### Required action
Search the listing below for "août". Copy each matching line.

### Extracted records
*** Block opens ***
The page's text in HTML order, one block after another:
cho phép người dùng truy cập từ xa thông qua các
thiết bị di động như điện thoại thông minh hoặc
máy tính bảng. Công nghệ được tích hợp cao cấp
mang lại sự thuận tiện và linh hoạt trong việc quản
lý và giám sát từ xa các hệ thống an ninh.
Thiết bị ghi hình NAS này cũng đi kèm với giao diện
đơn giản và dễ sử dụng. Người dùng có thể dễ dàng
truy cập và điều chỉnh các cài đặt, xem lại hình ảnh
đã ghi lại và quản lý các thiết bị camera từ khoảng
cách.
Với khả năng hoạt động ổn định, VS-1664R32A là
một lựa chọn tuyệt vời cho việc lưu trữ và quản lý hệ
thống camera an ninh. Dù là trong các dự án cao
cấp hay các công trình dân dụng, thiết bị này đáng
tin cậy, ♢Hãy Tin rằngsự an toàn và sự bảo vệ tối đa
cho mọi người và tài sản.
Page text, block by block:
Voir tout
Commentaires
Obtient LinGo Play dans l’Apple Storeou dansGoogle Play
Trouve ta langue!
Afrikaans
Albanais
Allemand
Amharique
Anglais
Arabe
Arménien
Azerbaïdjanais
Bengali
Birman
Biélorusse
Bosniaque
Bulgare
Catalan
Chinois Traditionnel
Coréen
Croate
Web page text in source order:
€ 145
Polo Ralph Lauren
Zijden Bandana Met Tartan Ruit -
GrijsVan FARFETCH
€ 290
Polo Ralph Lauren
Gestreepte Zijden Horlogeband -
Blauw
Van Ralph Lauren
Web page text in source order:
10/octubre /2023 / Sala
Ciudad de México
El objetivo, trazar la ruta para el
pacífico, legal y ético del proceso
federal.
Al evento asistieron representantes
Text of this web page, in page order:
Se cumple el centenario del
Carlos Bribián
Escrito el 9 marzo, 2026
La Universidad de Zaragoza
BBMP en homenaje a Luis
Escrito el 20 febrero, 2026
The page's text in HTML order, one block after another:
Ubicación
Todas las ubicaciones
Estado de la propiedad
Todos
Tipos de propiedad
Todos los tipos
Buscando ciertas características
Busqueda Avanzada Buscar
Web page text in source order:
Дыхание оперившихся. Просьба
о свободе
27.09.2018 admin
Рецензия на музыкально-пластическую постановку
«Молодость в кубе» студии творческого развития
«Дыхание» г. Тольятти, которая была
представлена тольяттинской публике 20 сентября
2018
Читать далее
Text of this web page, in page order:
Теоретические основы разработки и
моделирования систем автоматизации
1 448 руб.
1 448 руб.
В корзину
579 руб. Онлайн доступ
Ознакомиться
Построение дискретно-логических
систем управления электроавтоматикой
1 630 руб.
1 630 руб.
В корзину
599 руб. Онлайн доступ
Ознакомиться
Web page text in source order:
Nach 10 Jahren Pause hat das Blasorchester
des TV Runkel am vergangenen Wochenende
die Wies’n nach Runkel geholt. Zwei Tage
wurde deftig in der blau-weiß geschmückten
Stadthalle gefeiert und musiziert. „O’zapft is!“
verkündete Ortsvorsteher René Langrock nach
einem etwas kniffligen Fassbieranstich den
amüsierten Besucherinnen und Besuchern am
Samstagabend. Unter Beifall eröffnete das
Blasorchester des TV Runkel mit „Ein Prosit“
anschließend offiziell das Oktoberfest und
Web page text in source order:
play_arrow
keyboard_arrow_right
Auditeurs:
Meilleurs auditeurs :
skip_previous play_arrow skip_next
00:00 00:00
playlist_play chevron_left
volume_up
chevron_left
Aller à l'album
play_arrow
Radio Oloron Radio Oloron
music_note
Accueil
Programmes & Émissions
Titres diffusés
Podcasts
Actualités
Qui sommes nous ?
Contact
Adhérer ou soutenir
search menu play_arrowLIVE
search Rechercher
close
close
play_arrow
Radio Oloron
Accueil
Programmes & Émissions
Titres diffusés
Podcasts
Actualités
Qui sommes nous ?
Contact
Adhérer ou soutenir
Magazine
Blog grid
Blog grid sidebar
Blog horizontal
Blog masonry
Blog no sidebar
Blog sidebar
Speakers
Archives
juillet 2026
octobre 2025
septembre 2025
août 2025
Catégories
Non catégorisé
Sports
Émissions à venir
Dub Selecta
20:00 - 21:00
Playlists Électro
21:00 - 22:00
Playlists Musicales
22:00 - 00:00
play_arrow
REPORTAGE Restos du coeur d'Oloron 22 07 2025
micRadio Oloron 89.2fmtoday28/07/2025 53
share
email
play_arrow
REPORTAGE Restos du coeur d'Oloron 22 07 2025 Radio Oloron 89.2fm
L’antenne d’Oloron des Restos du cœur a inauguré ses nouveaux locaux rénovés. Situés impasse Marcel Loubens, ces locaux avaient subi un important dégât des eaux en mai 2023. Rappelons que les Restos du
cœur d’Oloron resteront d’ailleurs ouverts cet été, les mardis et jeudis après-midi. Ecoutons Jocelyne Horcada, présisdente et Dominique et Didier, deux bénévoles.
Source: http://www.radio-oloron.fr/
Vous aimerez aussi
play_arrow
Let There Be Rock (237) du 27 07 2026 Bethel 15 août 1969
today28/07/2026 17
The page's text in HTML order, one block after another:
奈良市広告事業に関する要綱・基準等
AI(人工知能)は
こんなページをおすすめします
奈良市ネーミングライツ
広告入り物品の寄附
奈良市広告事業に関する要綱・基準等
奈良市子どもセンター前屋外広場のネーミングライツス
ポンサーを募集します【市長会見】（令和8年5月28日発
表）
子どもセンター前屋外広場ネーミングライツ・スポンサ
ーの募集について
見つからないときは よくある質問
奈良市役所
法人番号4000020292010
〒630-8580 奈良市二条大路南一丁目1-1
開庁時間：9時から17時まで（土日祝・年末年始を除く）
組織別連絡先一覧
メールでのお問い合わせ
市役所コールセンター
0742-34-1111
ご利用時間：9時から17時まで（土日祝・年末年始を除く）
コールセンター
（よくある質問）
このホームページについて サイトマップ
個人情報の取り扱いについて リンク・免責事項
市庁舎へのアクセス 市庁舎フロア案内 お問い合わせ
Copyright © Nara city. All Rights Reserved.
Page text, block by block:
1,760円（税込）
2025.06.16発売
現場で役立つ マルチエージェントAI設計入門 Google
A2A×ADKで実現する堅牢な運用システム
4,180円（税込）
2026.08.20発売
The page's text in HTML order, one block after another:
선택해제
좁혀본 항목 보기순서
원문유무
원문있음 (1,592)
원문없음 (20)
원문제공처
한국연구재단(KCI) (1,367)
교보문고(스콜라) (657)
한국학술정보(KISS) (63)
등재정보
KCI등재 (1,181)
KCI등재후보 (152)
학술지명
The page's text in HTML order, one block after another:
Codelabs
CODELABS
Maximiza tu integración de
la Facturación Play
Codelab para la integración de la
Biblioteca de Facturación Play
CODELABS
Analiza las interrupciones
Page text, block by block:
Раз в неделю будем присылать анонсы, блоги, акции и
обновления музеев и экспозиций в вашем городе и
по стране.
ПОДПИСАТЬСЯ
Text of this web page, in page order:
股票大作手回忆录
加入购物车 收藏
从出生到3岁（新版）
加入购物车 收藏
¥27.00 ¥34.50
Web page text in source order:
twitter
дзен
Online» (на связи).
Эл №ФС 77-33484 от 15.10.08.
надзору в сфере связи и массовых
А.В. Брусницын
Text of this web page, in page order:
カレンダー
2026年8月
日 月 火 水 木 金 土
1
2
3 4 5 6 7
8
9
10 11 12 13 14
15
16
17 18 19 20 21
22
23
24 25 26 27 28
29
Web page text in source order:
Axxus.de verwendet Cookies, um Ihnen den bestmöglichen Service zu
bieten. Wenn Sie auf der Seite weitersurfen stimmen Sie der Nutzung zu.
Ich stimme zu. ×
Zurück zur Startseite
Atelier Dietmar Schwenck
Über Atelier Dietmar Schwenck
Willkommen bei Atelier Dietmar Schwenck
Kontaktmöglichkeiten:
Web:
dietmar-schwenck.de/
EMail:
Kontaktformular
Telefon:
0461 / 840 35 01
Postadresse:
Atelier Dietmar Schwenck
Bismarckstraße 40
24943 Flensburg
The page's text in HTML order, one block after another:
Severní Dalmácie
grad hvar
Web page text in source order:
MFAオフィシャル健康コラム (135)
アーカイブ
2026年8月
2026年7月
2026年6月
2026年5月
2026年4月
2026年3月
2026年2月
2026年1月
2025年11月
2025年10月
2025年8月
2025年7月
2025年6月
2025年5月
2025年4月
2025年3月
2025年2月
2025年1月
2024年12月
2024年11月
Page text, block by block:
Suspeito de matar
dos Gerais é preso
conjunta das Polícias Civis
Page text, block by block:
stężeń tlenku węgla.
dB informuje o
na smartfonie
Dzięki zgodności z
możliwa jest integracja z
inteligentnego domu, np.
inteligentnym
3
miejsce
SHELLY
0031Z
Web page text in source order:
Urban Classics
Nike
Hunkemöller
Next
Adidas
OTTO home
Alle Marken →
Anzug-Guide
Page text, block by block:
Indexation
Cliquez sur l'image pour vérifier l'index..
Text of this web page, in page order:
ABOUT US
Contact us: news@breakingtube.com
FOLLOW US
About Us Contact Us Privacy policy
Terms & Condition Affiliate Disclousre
*** Block closes ***
### Exercise output
août 2025
Let There Be Rock (237) du 27 07 2026 Bethel 15 août 1969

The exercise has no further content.